Implications and Future Directions
HumanNOVA demonstrates that the synergy of large-scale, compositionally rich training data and hybrid transformer architectures can overcome the classic speed–quality trade-off in 3D human avatar creation from a single image. The adoption of token-based conditional fusion, triplane-based intermediate representations, and incorporation of parametric mesh priors set new baselines for rapid, generalizable human digitization.
From a practical perspective, HumanNOVA immediately enables scalable avatar creation pipelines for AR/VR, telepresence, and HCI with sub-second latency and broad generalization to in-the-wild scenarios. Theoretically, the results suggest that category-specialized LRM design, when paired with domain-aware priors (e.g., SMPL/SMPL-X encoding), is a critical step for achieving robust performance where general-category LRMs saturate.
Open research challenges identified include robust reasoning about human-object interactions, addressing severe occlusions, and improving the inference of unobserved regions (e.g., back-of-body textures) using even stronger conditional priors or learned view hallucination modules.
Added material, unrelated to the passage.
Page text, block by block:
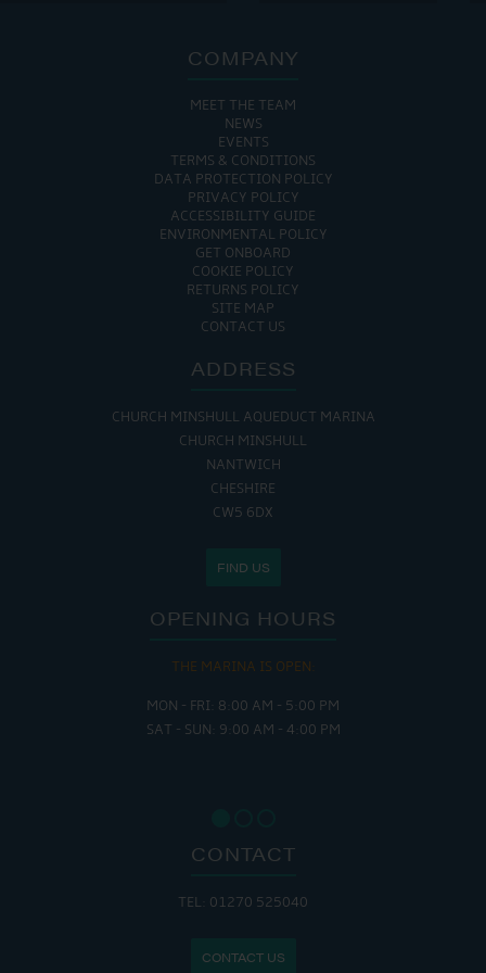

The data generation methodologies outlined also indicate a promising direction for building benchmark-scale datasets in other 3D reconstruction domains.
Conclusion
HumanNOVA advances the state-of-the-art in single-image 3D human avatar reconstruction by integrating high-resolution triplane architectures, token-based multi-modal fusion with mesh priors, and massively augmented training corpora covering synthetic and real-world variants. The framework achieves competitive photorealism, structural accuracy, and near real-time inference. Further progress in input robustness, occlusion reasoning, and human–object interaction modeling is anticipated as future work in this trajectory.
Reference: "HumanNOVA: Photorealistic, Universal and Rapid 3D Human Avatar Modeling from a Single Image" (2606.02573).